=== Data ===
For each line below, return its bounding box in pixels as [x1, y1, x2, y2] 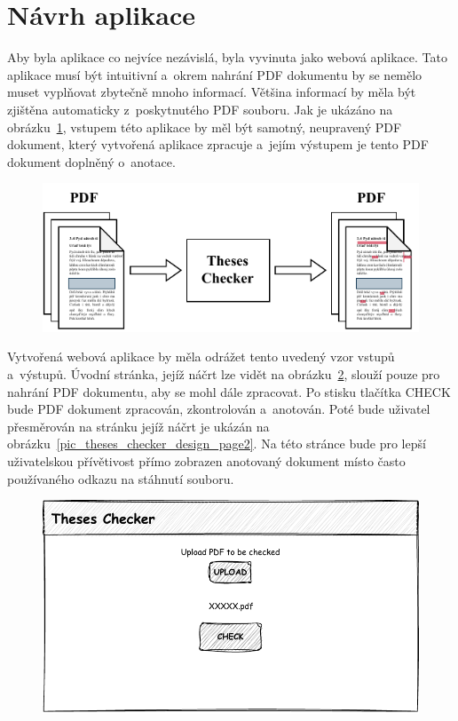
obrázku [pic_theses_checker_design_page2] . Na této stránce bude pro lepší [7, 434, 426, 453]
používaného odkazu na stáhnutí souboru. [7, 469, 234, 487]
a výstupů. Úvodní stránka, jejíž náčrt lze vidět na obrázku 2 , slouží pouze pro [7, 365, 440, 384]
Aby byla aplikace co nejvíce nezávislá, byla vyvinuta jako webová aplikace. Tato [7, 48, 447, 67]
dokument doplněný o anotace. [7, 152, 176, 170]
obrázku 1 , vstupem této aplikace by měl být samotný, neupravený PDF [7, 117, 402, 136]
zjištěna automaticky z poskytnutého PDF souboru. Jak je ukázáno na [7, 99, 393, 118]
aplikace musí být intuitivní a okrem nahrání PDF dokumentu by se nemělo [7, 65, 422, 83]
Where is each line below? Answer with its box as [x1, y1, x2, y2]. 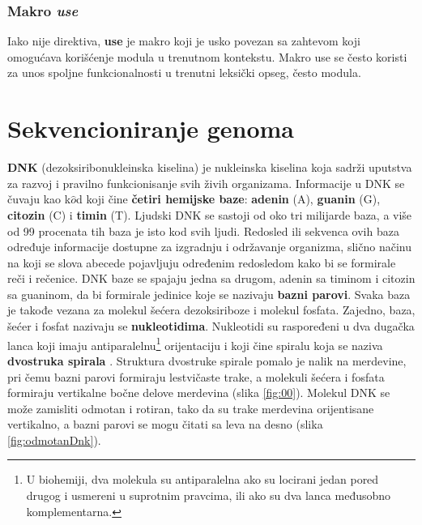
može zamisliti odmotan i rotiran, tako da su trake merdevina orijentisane [7, 399, 374, 416]
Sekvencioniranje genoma [7, 112, 295, 145]
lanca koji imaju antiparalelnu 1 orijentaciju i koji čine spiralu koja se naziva [7, 334, 383, 353]
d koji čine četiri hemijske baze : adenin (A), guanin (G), [75, 190, 381, 207]
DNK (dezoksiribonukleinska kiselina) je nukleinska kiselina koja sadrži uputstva [7, 159, 412, 176]
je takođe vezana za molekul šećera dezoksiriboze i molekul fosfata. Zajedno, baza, [7, 301, 416, 318]
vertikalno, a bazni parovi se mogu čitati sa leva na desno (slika [7, 416, 323, 433]
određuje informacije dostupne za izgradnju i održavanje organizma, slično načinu [7, 238, 411, 255]
===
Only the lines from the line holding "zjištěna automaticky z" through the last line above belong in the answer, repeated exactly; the pictures do not.

◆ **Answer section**
zjištěna automaticky z poskytnutého PDF souboru. Jak je ukázáno na [7, 99, 393, 118]
aplikace musí být intuitivní a okrem nahrání PDF dokumentu by se nemělo [7, 65, 422, 83]
Where is each line below? Answer with its box as [x1, y1, x2, y2]. 
može zamisliti odmotan i rotiran, tako da su trake merdevina orijentisane [7, 399, 374, 416]
Sekvencioniranje genoma [7, 112, 295, 145]
lanca koji imaju antiparalelnu 1 orijentaciju i koji čine spiralu koja se naziva [7, 334, 383, 353]
d koji čine četiri hemijske baze : adenin (A), guanin (G), [75, 190, 381, 207]
DNK (dezoksiribonukleinska kiselina) je nukleinska kiselina koja sadrži uputstva [7, 159, 412, 176]
je takođe vezana za molekul šećera dezoksiriboze i molekul fosfata. Zajedno, baza, [7, 301, 416, 318]
vertikalno, a bazni parovi se mogu čitati sa leva na desno (slika [7, 416, 323, 433]
određuje informacije dostupne za izgradnju i održavanje organizma, slično načinu [7, 238, 411, 255]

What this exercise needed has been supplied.